The Chauvet-Pont-d’Arc Cave (circa 30,000 BCE) in the Ardèche department of southern France contains some of the earliest known paintings, as well as other evidence of Upper Paleolithic life. The Chauvet Cave is uncharacteristically large, and the quality, quantity, and condition of the artwork found on its walls have been called spectacular. Hundreds of animal paintings have been catalogued, depicting at least thirteen different species—not only the familiar herbivores that predominate Paleolithic cave art, but also many predatory animals, such as cave lions, panthers, bears, and cave hyenas.

Cave painting that depicts the heads of four horses.
Figure 2. Drawings of horses from the Chauvet Cave in France: The Chauvet-Pont-d’Arc Cave in the Ardèche department of southern France is a cave that contains some of the earliest known cave paintings.

As is typical of most cave art, there are no paintings of complete human figures in Chauvet. There are a few panels of red ochre hand prints and hand stencils made by spitting pigment over hands pressed against the cave surface. Abstract markings—lines and dots—are found throughout the cave.

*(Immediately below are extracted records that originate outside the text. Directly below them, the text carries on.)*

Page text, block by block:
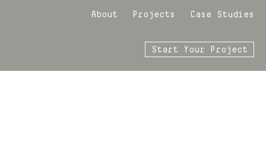
About Projects Case Studies
Start Your Project
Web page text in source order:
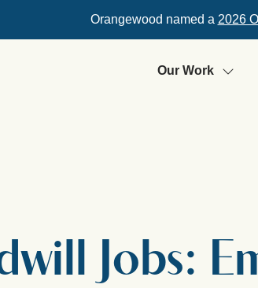
Orangewood named a 2026
Our Work
Jobs:
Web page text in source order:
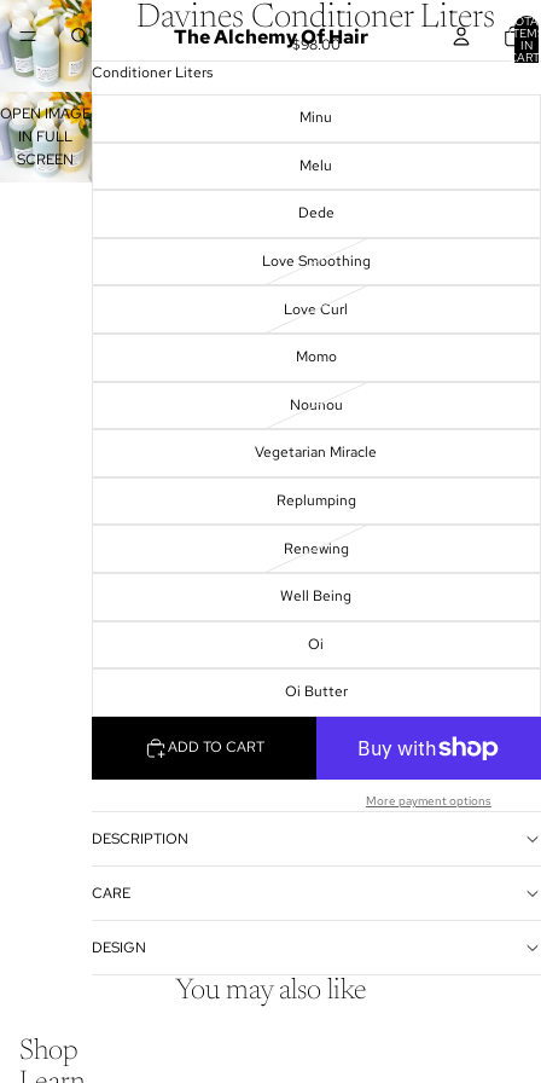
The Alchemy Of Hair IN
OPEN IMAGE
IN FULL
SCREEN
Davines Conditioner Liters
$98.00
Conditioner Liters
Minu
Melu
Dede
Love Smoothing
Love Curl
Momo
Nounou
Vegetarian Miracle
Replumping
Renewing
Well Being
Oi
Oi Butter
ADD TO CART
More payment options
DESCRIPTION
CARE
DESIGN
You may also like
Shop
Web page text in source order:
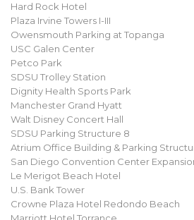
Hard Rock Hotel
Plaza Irvine Towers I-III
Owensmouth Parking at Topanga
USC Galen Center
Petco Park
SDSU Trolley Station
Dignity Health Sports Park
Manchester Grand Hyatt
Walt Disney Concert Hall
SDSU Parking Structure 8
Atrium Office Building & Parking
San Diego Convention Center
Le Merigot Beach Hotel
U.S. Bank Tower
Crowne Plaza Hotel Redondo Beach
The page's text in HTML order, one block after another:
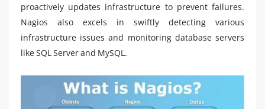
proactively updates infrastructure to prevent failures.
Nagios also excels in swiftly detecting various
infrastructure issues and monitoring database servers
like SQL Server and MySQL.
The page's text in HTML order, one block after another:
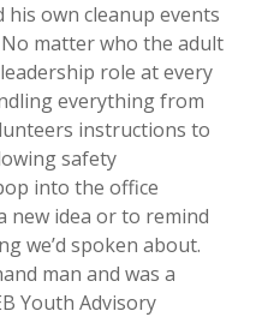
his own cleanup events
matter who the adult
role at every
everything from
instructions to
safety
into the office
new idea or to remind
we’d spoken about.
man and was a
Youth Advisory
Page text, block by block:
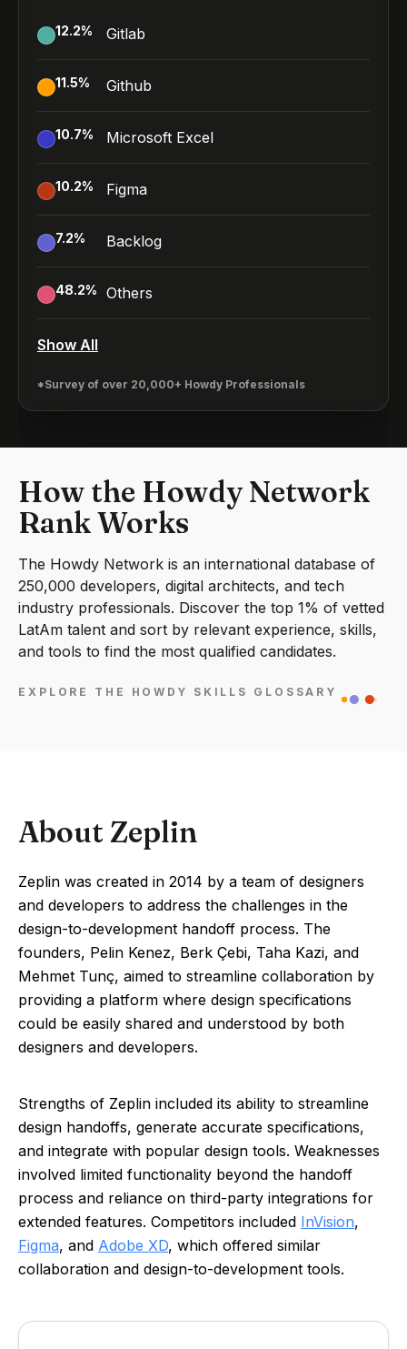
12.2% Gitlab
11.5% Github
10.7% Microsoft Excel
10.2% Figma
7.2% Backlog
48.2% Others
Show All
*Survey of over 20,000+ Howdy Professionals
How the Howdy Network
Rank Works
The Howdy Network is an international database of
250,000 developers, digital architects, and tech
industry professionals. Discover the top 1% of vetted
LatAm talent and sort by relevant experience, skills,
and tools to find the most qualified candidates.
EXPLORE THE HOWDY SKILLS GLOSSARY
About Zeplin
Zeplin was created in 2014 by a team of designers
and developers to address the challenges in the
design-to-development handoff process. The
founders, Pelin Kenez, Berk Çebi, Taha Kazi, and
Mehmet Tunç, aimed to streamline collaboration by
providing a platform where design specifications
could be easily shared and understood by both
designers and developers.
Strengths of Zeplin included its ability to streamline
design handoffs, generate accurate specifications,
and integrate with popular design tools. Weaknesses
involved limited functionality beyond the handoff
process and reliance on third-party integrations for
extended features. Competitors included InVision,
Figma, and Adobe XD, which offered similar
collaboration and design-to-development tools.
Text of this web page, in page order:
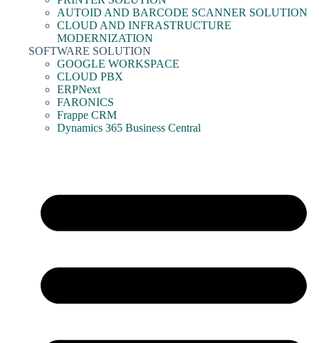
AUTOID AND BARCODE SCANNER SOLUTION
CLOUD AND INFRASTRUCTURE
MODERNIZATION
SOFTWARE SOLUTION
GOOGLE WORKSPACE
CLOUD PBX
ERPNext
FARONICS
Frappe CRM
Dynamics 365 Business Central
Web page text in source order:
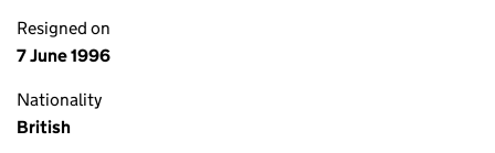
Resigned on
7 June 1996
Nationality
British
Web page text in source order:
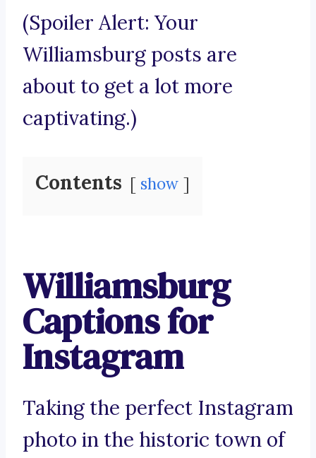
(Spoiler Alert: Your
Williamsburg posts are
about to get a lot more
captivating.)
Contents show
Williamsburg
Captions for
Instagram
Taking the perfect Instagram
photo in the historic town of
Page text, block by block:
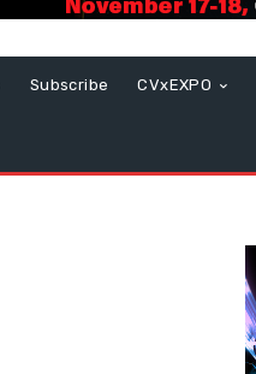
Subscribe CVxEXPO
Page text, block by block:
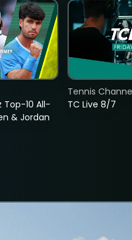
Top-10 All-
& Jordan
TC Live 8/7
Tennis
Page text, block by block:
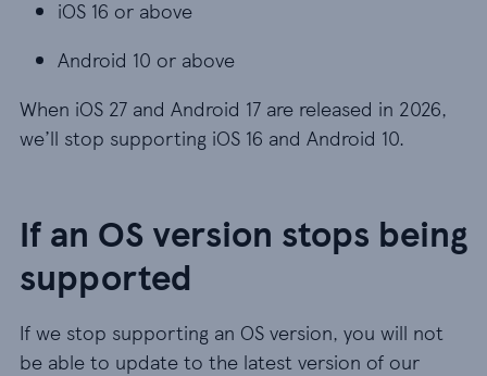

The artists who produced these unique paintings used techniques rarely found in other cave art. Many of the paintings appear to have been made after the walls were scraped clear of debris and concretions, leaving a smoother and noticeably lighter area upon which the artists worked. Similarly, a three-dimensional quality and the suggestion of movement are achieved by incising or etching around the outlines of certain figures. The art also includes scenes that were complex for its time—animals interacting with each other. For instance, a pair of woolly rhinoceroses are seen butting horns in an apparent contest for territory or mating rights.

Spain

Altamira (circa 18,000 BCE) is a cave in northern Spain famous for its Upper Paleolithic cave paintings featuring drawings and polychrome rock paintings of wild mammals and human hands. The cave has been declared a World Heritage Site by UNESCO.

Drawing on stone depicts a bull-like creature with horns and hooves.
Figure 3. Painting of a bison in the Great Hall of Policromes, Altamira, Spain: Altamira’s famous Upper Paleolithic cave paintings feature drawings and polychrome rock paintings of wild mammals and human hands.

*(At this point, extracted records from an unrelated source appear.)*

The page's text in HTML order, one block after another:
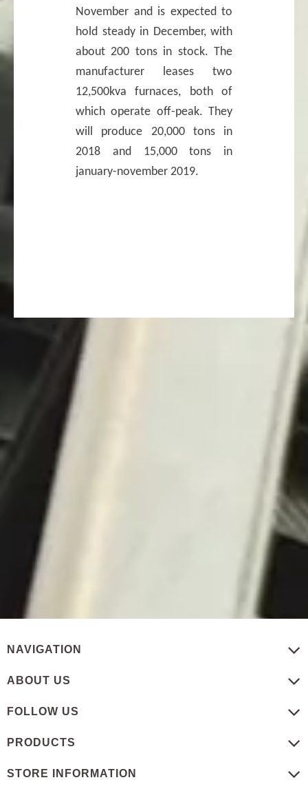
November and is expected to
hold steady in December, with
about 200 tons in stock. The
manufacturer leases two
12,500kva furnaces, both of
which operate off-peak. They
will produce 20,000 tons in
2018 and 15,000 tons in
january-november 2019.
NAVIGATION
ABOUT US
FOLLOW US
PRODUCTS
STORE INFORMATION
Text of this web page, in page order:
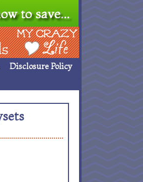
Crazy Life
Disclosure Policy
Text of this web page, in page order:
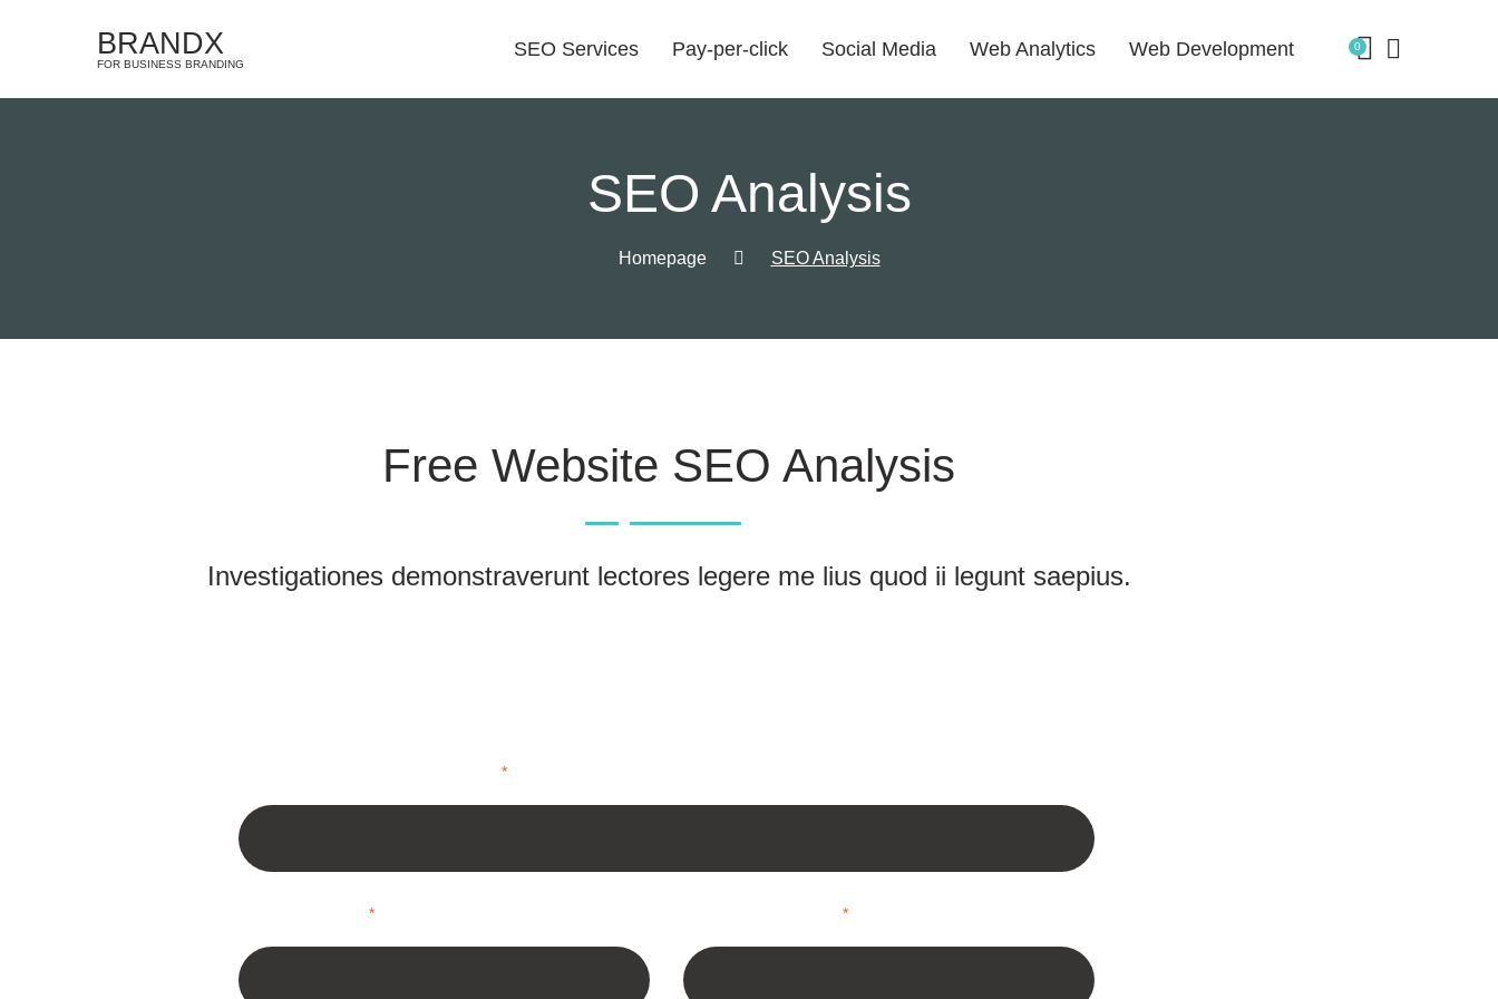
BRANDX
FOR BUSINESS BRANDING
SEO Services Pay-per-click Social Media Web Analytics Web Development 0
SEO Analysis
Homepage SEO Analysis
Free Website SEO Analysis
Investigationes demonstraverunt lectores legere me lius quod ii legunt saepius.
*
* *

The long cave consists of a series of twisting passages and chambers. Human occupation was limited to the cave mouth, although paintings were created throughout the length of the cave. The artists used polychromy—charcoal and ochre or haematite—to create the images, often diluting these pigments to produce variations in intensity, creating an impression of chiaroscuro. They also exploited the natural contours in the cave walls to give their subjects a three-dimensional effect.

What can we really know about the creators of these paintings and what the images originally meant? These are questions that are difficult enough when we study art made only 500 years ago. It is much more perilous to assert meaning for the art of people who shared our anatomy but had not yet developed the cultures or linguistic structures that shaped who we have become. Do the tools of art history even apply? Here is evidence of a visual language that collapses the more than 1,000 generations that separate us, but we must be cautious. This is especially so if we want to understand the people that made this art as a way to understand ourselves. The desire to speculate based on what we see and the physical evidence of the caves is wildly seductive.